#### Task goal:
All entries below are to be written out again exactly, but no picture is to be copied.

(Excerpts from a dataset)
───

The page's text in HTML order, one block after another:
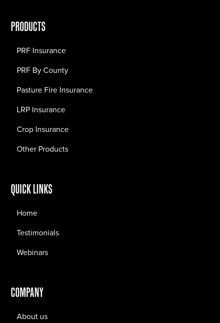
PRODUCTS
PRF Insurance
PRF By County
Pasture Fire Insurance
LRP Insurance
Crop Insurance
Other Products
QUICK LINKS
Home
Testimonials
Webinars
COMPANY
About us
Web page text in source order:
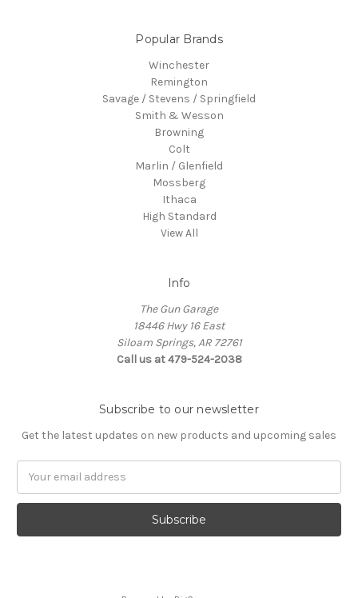
Popular Brands
Winchester
Remington
Savage / Stevens / Springfield
Smith & Wesson
Browning
Colt
Marlin / Glenfield
Mossberg
Ithaca
High Standard
View All
Info
The Gun Garage
18446 Hwy 16 East
Siloam Springs, AR 72761
Call us at 479-524-2038
Subscribe to our newsletter
Get the latest updates on new products and upcoming sales
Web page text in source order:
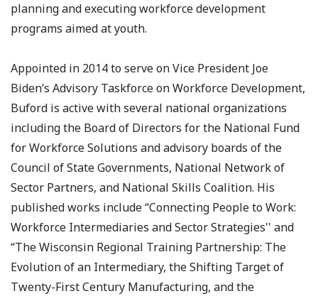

───

#### Written solution:
The page's text in HTML order, one block after another:
PRODUCTS
PRF Insurance
PRF By County
Pasture Fire Insurance
LRP Insurance
Crop Insurance
Other Products
QUICK LINKS
Home
Testimonials
Webinars
COMPANY
About us
Web page text in source order:
Popular Brands
Winchester
Remington
Savage / Stevens / Springfield
Smith & Wesson
Browning
Colt
Marlin / Glenfield
Mossberg
Ithaca
High Standard
View All
Info
The Gun Garage
18446 Hwy 16 East
Siloam Springs, AR 72761
Call us at 479-524-2038
Subscribe to our newsletter
Get the latest updates on new products and upcoming sales
Web page text in source order:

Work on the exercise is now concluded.